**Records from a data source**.
++++++++++++++++++++
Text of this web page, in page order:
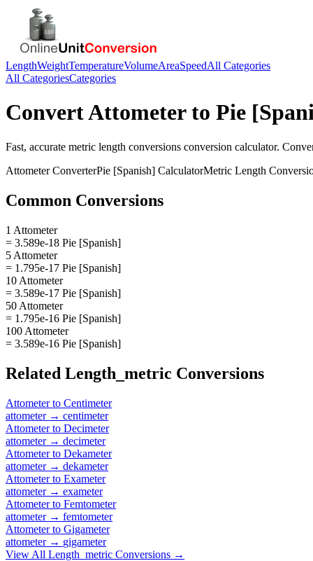
LengthWeightTemperatureVolumeAreaSpeedAll Categories
All CategoriesCategories
ConvertAttometerto Pie
Fast, accurate metric length conversions conversion calculator.
AttometerConverterPie [Spanish] CalculatorMetric Length
Common Conversions
1 Attometer
= 3.589e-18 Pie [Spanish]
5 Attometer
= 1.795e-17 Pie [Spanish]
10 Attometer
= 3.589e-17 Pie [Spanish]
50 Attometer
= 1.795e-16 Pie [Spanish]
100 Attometer
= 3.589e-16 Pie [Spanish]
Related Length_metric Conversions
Attometerto Centimeter
attometer→ centimeter
Attometerto Decimeter
attometer→ decimeter
Attometerto Dekameter
attometer→ dekameter
Attometerto Exameter
attometer→ exameter
Attometerto Femtometer
attometer→ femtometer
Attometerto Gigameter
attometer→ gigameter
View All Length_metric Conversions →
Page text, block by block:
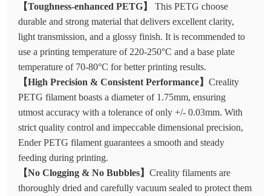
【Toughness-enhanced PETG】 This PETG choose
durable and strong material that delivers excellent clarity,
light transmission, and a glossy finish. It is recommended to
use a printing temperature of 220-250°C and a base plate
temperature of 70-80°C for better printing results.
【High Precision & Consistent Performance】 Creality
PETG filament boasts a diameter of 1.75mm, ensuring
utmost accuracy with a tolerance of only +/- 0.03mm. With
strict quality control and impeccable dimensional precision,
Ender PETG filament guarantees a smooth and steady
feeding during printing.
【No Clogging & No Bubbles】 Creality filaments are
thoroughly dried and carefully vacuum sealed to protect them
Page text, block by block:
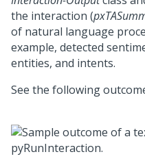
the interaction (
of natural language
example, detected
entities, and intents.
See the following
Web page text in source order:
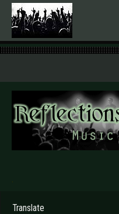
.
Translate
++++++++++++++++++++
**What you should do**.
Starting at the line that contains "example, detected", output every line through the end of the data, both ends included, and nothing else; pictures stay out.

**Output for this task**.
example, detected
entities, and intents.
See the following
Web page text in source order:
.
Translate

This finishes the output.